With Varrick having spent 18 million dollars defending itself and the mass tort bar having vociferously discredited Krayoxx in the mass media, Karros motioned for frivolous lawsuit sanctions pending a withdrawn motion. Additionally, actions were initiated for legal malpractice regarding Wally's letters that promised 2 million dollar settlement followed by motions to dismiss without notifying his clients. After realizing that they could be sued for defense costs and malpractice for withdrawing the case, Finley & Figg withdraw their motions and agree to a jury trial that they believe to be futile. The trial opens as originally scheduled. During opening statements, Oscar suffered a myocardial infarction. Wally attempted to make light of the situation by proclaiming it an example of Krayoxx effects. Karros moved for mistrial and the motion was granted, leading to the need to pick a new jury. Wally stood in for Oscar as lead attorney while a new jury was seated and for the first day of testimony. The next day, the recovering alcoholic Figg was nowhere to be found although an empty pint bottle of Smirnoff Vodka was. After Wally was AWOL for a second day, David was pressed into service. Rueben Massey, Varrick's CEO, instructed Karros not to move for likely-successful summary judgment. Zinc declined to cross-examine the first handful of expert witnesses that Varrick called, Eventually, Zinc discredited Varrick's clinical trials during cross-examination of the final expert witness. Nonetheless, the jury rendered a very quick not guilty verdict.

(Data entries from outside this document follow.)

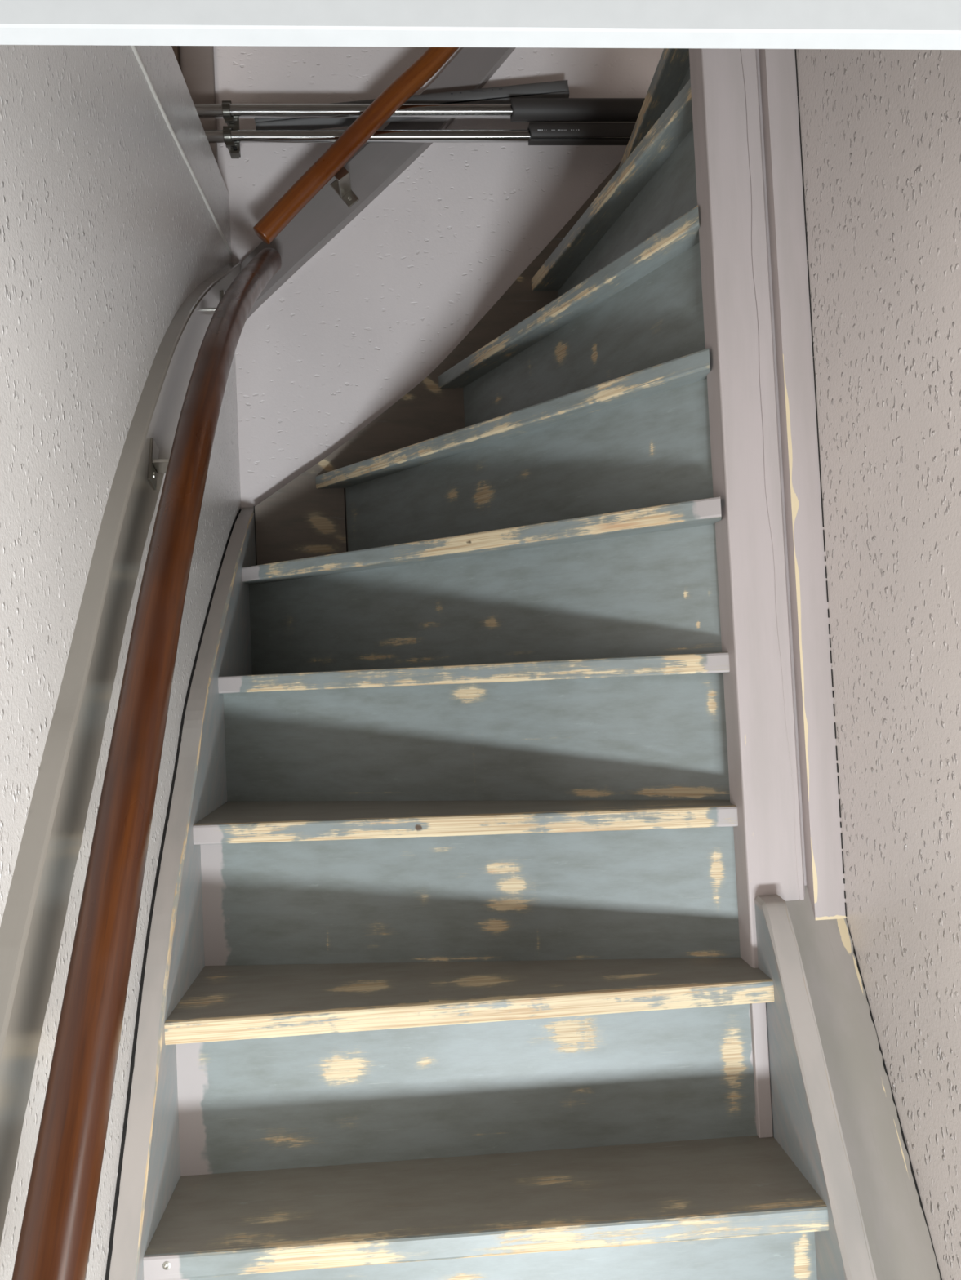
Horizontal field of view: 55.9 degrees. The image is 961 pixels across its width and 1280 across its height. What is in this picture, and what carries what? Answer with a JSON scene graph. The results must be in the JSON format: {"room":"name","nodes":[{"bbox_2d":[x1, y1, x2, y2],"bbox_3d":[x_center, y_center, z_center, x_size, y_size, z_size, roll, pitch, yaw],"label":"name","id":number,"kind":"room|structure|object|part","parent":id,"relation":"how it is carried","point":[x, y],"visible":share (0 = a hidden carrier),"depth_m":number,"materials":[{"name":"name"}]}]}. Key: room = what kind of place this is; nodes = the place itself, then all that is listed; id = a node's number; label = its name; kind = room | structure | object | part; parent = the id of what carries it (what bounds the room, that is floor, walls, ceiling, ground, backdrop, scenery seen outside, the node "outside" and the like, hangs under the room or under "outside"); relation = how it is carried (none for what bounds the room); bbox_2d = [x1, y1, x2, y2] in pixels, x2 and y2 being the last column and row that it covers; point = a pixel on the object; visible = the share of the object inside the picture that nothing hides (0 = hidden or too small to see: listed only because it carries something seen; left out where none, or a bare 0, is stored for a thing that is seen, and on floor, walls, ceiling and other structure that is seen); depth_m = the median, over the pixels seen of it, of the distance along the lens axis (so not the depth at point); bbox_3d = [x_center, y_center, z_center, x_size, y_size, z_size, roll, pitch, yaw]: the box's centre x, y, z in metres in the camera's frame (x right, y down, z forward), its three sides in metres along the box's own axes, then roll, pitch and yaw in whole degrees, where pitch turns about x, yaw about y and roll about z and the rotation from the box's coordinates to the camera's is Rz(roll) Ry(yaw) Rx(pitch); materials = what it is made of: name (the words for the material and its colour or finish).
{"room":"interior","nodes":[
{"label":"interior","id":0,"kind":"room"},
{"bbox_2d":[0,44,240,1279],"bbox_3d":[-0.449,0.652,1.163,0.103,3.200,1.430,-3,-2,-4],"label":"wall","id":1,"kind":"structure","parent":0,"point":[107,229],"depth_m":0.94,"materials":[{"name":"paint"}]},
{"bbox_2d":[0,262,240,1246],"bbox_3d":[-0.401,0.117,1.046,0.022,1.831,1.552,-3,-2,-4],"label":"board","id":2,"kind":"object","parent":1,"relation":"attached to","point":[32,926],"visible":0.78,"depth_m":0.85,"materials":[{"name":"paint"}]},
{"bbox_2d":[12,248,281,1279],"bbox_3d":[-0.350,0.034,1.054,0.089,1.668,1.475,-3,-2,-4],"label":"handrail","id":3,"kind":"object","parent":2,"relation":"attached to","point":[55,1241],"visible":1,"depth_m":0.76,"materials":[{"name":"brown wood"}]},
{"bbox_2d":[130,45,232,255],"bbox_3d":[-0.462,-0.806,1.193,0.004,0.037,1.350,-3,-2,-4],"label":"trim","id":4,"kind":"structure","parent":1,"relation":"attached to","point":[134,48],"depth_m":1.43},
{"bbox_2d":[213,45,663,510],"bbox_3d":[-0.082,0.283,1.918,3.300,3.950,0.105,-3,-2,-4],"label":"wall","id":5,"kind":"structure","parent":0,"point":[376,309],"depth_m":1.89,"materials":[{"name":"paint"}]},
{"bbox_2d":[171,45,179,66],"bbox_3d":[-0.648,-0.995,1.856,0.075,1.350,0.026,-3,-2,-4],"label":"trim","id":6,"kind":"structure","parent":5,"relation":"attached to","point":[175,48],"depth_m":1.85,"materials":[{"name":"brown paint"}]},
{"bbox_2d":[178,45,217,164],"bbox_3d":[-0.578,-0.998,1.867,0.068,1.350,0.014,-3,-2,-4],"label":"trim","id":7,"kind":"structure","parent":5,"relation":"attached to","point":[197,67],"depth_m":1.87,"materials":[{"name":"paint"}]},
{"bbox_2d":[222,100,240,158],"bbox_3d":[-0.500,-1.020,1.833,0.030,0.107,0.087,-3,-2,-4],"label":"clip","id":8,"kind":"object","parent":5,"relation":"attached to","point":[233,148],"visible":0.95,"depth_m":1.80,"materials":[{"name":"metal"}]},
{"bbox_2d":[194,103,512,118],"bbox_3d":[-0.335,-1.063,1.818,2.100,0.027,0.025,-3,-2,-4],"label":"pipe","id":9,"kind":"object","parent":8,"relation":"attached to","point":[203,110],"visible":0.44,"depth_m":1.81,"materials":[{"name":"silver metal"}]},
{"bbox_2d":[510,97,644,122],"bbox_3d":[0.237,-1.090,1.862,0.354,0.042,0.042,-3,-2,-4],"label":"pipe sleeve","id":10,"kind":"object","parent":9,"relation":"attached to","point":[524,109],"visible":0.79,"depth_m":1.84,"materials":[{"name":"black plastic"}]},
{"bbox_2d":[204,129,630,142],"bbox_3d":[-0.332,-1.011,1.817,2.100,0.024,0.023,-3,-2,-4],"label":"pipe","id":11,"kind":"object","parent":8,"relation":"on","point":[212,135],"visible":0.43,"depth_m":1.82,"materials":[{"name":"silver metal"}]},
{"bbox_2d":[527,122,635,145],"bbox_3d":[0.237,-1.040,1.860,0.280,0.042,0.041,-3,-2,-4],"label":"pipe sleeve","id":12,"kind":"object","parent":11,"relation":"attached to","point":[541,133],"visible":0.76,"depth_m":1.84,"materials":[{"name":"black plastic"}]},
{"bbox_2d":[241,47,515,320],"bbox_3d":[-0.158,-1.082,1.896,0.694,0.819,0.021,-3,-2,-4],"label":"board","id":13,"kind":"object","parent":5,"relation":"attached to","point":[376,166],"visible":0.55,"depth_m":1.88,"materials":[{"name":"paint"}]},
{"bbox_2d":[253,47,458,244],"bbox_3d":[-0.176,-1.076,1.830,0.564,0.580,0.107,-3,-2,-4],"label":"handrail","id":14,"kind":"object","parent":13,"relation":"attached to","point":[331,162],"visible":0.84,"depth_m":1.77,"materials":[{"name":"orange wood"}]},
{"bbox_2d":[254,80,568,129],"bbox_3d":[-0.138,-1.099,1.867,0.646,0.111,0.038,-3,-2,-4],"label":"rail","id":15,"kind":"object","parent":13,"relation":"attached to","point":[556,89],"visible":0.48,"depth_m":1.86,"materials":[{"name":"grey plastic"}]},
{"bbox_2d":[795,48,960,1279],"bbox_3d":[0.535,0.222,0.885,0.120,3.950,0.700,-3,-2,-4],"label":"wall","id":16,"kind":"structure","parent":0,"point":[881,129],"depth_m":0.98,"materials":[{"name":"paint"}]},
{"bbox_2d":[758,48,846,919],"bbox_3d":[0.391,-0.691,1.200,0.040,2.094,0.054,-3,-2,-4],"label":"trim","id":17,"kind":"structure","parent":16,"relation":"attached to","point":[821,820],"depth_m":1.16,"materials":[{"name":"paint"}]},
{"bbox_3d":[0.162,2.234,-0.176,3.300,0.100,4.180,-3,-2,-4],"label":"floor","id":18,"kind":"structure","parent":0,"visible":0},
{"bbox_2d":[105,48,942,1279],"bbox_3d":[0.084,0.253,0.992,0.969,3.944,1.766,-3,-2,-4],"label":"staircase","id":19,"kind":"structure","parent":18,"relation":"on","point":[484,940],"depth_m":1.20,"materials":[{"name":"paint"}]},
{"bbox_3d":[0.329,-0.655,1.204,0.074,2.140,0.050,-3,-2,-4],"label":"newel post","id":20,"kind":"part","parent":19,"relation":"part of","materials":[{"name":"paint"}]},
{"bbox_3d":[-0.042,-1.083,0.594,3.300,1.310,0.085,-3,-2,-4],"label":"wall","id":21,"kind":"structure","parent":0,"visible":0},
{"bbox_2d":[0,0,960,49],"bbox_3d":[-0.006,-0.391,0.522,1.300,0.099,0.015,-3,-2,-4],"label":"trim","id":22,"kind":"structure","parent":21,"relation":"attached to","point":[864,24],"depth_m":0.52,"materials":[{"name":"white paint"}]}
]}

Zinc continued to pursue the lead poisoning product liability case. He settled the case for $6.5 million (including $1.5 million in legal fees). David returns to the office and tells Oscar and Wally of his settlement. He tells them of his plan to split his earnings evenly with them. In return the three of them are to sign a 12-month contract to enter an equal partnership and will no longer be an ambulance-chasing firm. Oscar and Wally agree to the new contract. Later that year the partnership fell apart. Finley began spending less time in the office and eventually retired a happy man, Figg packed up and moved to Alaska, and Zinc opened his own product liability practice, David E. Zinc, Attorney-at-Law and hired Rochelle as his new secretary.